**Exercise description**: All of the entries are to be repeated exactly, with no pictures included.

### Records provided ###

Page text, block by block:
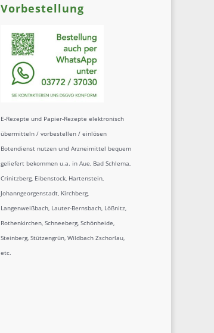
Vorbestellung
E-Rezepte und Papier-Rezepte elektronisch
übermitteln / vorbestellen / einlösen
Botendienst nutzen und Arzneimittel bequem
geliefert bekommen u.a. in Aue, Bad Schlema,
Crinitzberg, Eibenstock, Hartenstein,
Johanngeorgenstadt, Kirchberg,
Langenweißbach, Lauter-Bernsbach, Lößnitz,
Rothenkirchen, Schneeberg, Schönheide,
Steinberg, Stützengrün, Wildbach Zschorlau,
etc.
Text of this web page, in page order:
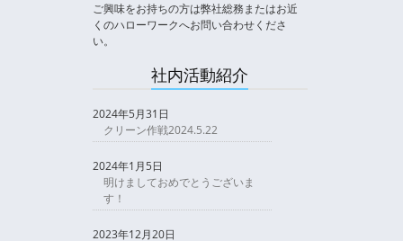
ご興味をお持ちの方は弊社総務またはお近
くのハローワークへお問い合わせくださ
い。
社内活動紹介
2024年5月31日
クリーン作戦2024.5.22
2024年1月5日
明けましておめでとうございま
す！
2023年12月20日

###

**Answer below**:
Page text, block by block:
Vorbestellung
E-Rezepte und Papier-Rezepte elektronisch
übermitteln / vorbestellen / einlösen
Botendienst nutzen und Arzneimittel bequem
geliefert bekommen u.a. in Aue, Bad Schlema,
Crinitzberg, Eibenstock, Hartenstein,
Johanngeorgenstadt, Kirchberg,
Langenweißbach, Lauter-Bernsbach, Lößnitz,
Rothenkirchen, Schneeberg, Schönheide,
Steinberg, Stützengrün, Wildbach Zschorlau,
etc.
Text of this web page, in page order:
ご興味をお持ちの方は弊社総務またはお近
くのハローワークへお問い合わせくださ
い。
社内活動紹介
2024年5月31日
クリーン作戦2024.5.22
2024年1月5日
明けましておめでとうございま
す！
2023年12月20日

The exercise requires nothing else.